Our study supports previous research that KMC is safe in this patient population with respiratory insufficiency on non-invasive respiratory support. Ludington-Hoe et al. noted stable cardiorespiratory parameters and no bradycardic events during KMC in preterm infants [30]. Park et al. demonstrated no change in HR, RR, blood pressure or body temperature among infants 25–32 weeks’ gestation undergoing intermittent KMC [31]. A study of 45 preterm infants noted no hypothermic, bradycardic or desaturation events during KMC [32]. An additional study of twenty infants with average birth weight 1380 g who were either mechanically ventilated or receiving nasal CPAP noted no significant changes in temperature, respiratory rates or oxygen saturations during KMC [33]. The VLBW infants in our study tolerated KMC without increased work of breathing indices, vital sign instability, or increased respiratory support needs and no studies were stopped prematurely.
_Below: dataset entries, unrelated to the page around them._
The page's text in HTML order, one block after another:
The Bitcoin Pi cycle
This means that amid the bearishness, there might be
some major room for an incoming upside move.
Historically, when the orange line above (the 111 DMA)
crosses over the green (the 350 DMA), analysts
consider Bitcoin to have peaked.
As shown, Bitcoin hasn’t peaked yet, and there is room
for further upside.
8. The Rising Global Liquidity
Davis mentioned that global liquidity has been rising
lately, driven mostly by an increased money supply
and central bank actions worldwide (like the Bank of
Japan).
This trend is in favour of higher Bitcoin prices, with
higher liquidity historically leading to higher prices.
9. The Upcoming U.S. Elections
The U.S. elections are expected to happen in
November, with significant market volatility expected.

Although our study did not demonstrate improved cardiorespiratory stability during KMC, other studies have suggested improved oxygen saturation levels during KMC. Bier et al. demonstrated that low birthweight infants maintain a higher mean oxygen saturation during KMC and are less likely to have desaturation events less than 90% [10]. A retrospective review of 145 extremely low birthweight infants revealed that KMC was a protective factor for shortening non-invasive ventilation duration and supplemental oxygen support [34]. Bera et al. demonstrated that preterm infants had a mean average increase in SpO2 by 5% during KMC [35]. The percent of time that infants within our study spent < 90% SpO2 was less than 20% which was consistent with published acceptable ranges [36].
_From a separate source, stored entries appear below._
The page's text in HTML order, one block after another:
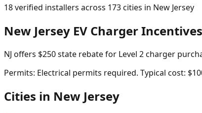
18verified installers across 173cities in New Jersey
New Jersey EV Charger
NJ offers $250 state rebate for Level 2 charger
Permits: Electrical permits required. Typical cost:
Cities in New Jersey

We hypothesized that infants would have improved work of breathing indices during KMC. We did not find evidence for this. We chose to place infants prone for SC (crib, incubator) measurements as this most closely mirrored how they would be positioned during KMC. It’s possible this impacted our results. Full prone positioning has been shown in other studies to improve thoraco-abdominal synchrony. Almost thirty years ago, Wolfson et al. demonstrated that phase angle was decreased in prone versus supine position in preterm infants recovering from respiratory distress syndrome [37]. Gouna et al. supported this finding and demonstrated significantly lower phase angles when prone as opposed to side-lying or supine [38]. Additionally, many infants were being fed during our study when skin to skin with their mother. Mild abdominal distension may have worsened our infants’ thoraco-abdominal asynchrony.
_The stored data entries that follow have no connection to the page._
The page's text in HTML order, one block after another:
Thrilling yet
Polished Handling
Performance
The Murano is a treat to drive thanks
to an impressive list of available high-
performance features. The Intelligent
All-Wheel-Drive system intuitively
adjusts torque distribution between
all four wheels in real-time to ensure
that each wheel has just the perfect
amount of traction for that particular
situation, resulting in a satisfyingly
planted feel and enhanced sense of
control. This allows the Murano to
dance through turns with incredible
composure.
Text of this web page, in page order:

Strengths of our study include its prospective, pre/post, and randomizedd design, the use of PneuRIP technology to objectively measure work of breathing, and the use of a high-resolution pulse oximeter for continuous SpO2 monitoring rather than intermittent vital sign documentation. We eliminated data that did not meet a predefined standard and allowed for a 5 minute stabilization period which likely increased the accuracy of our data. Although designed as a pilot study, it was 90% powered to detect a 20 degree change in phase angle at alpha of 0.05 for our 28 patient cohort. It is unlikely that a larger sample size would identify a clinically significant change in phase angle but may be considered to determine the impact of KMC on WOB indices in certain subpopulations.

Limitations of our study include short duration of KMC, lack of standardization of maternal/infant positioning during KMC, sleep-wake cycles not documented, and inconsistent feeding during KMC. We chose to allow feeding as this is standard practice during KMC at our institution and it allowed mothers to spend the most time holding their infant between care times.

5 Conclusion

KMC appears to be safe and well tolerated in VLBW infants with regard to their respiratory status. Infants in our study maintained normal HR, RR and SpO2, though no significant respiratory benefits were noted during the duration of our intervention. We hope that this information will support the continued implementation and encouragement of KMC in this patient population however, larger studies should be performed to confirm our findings.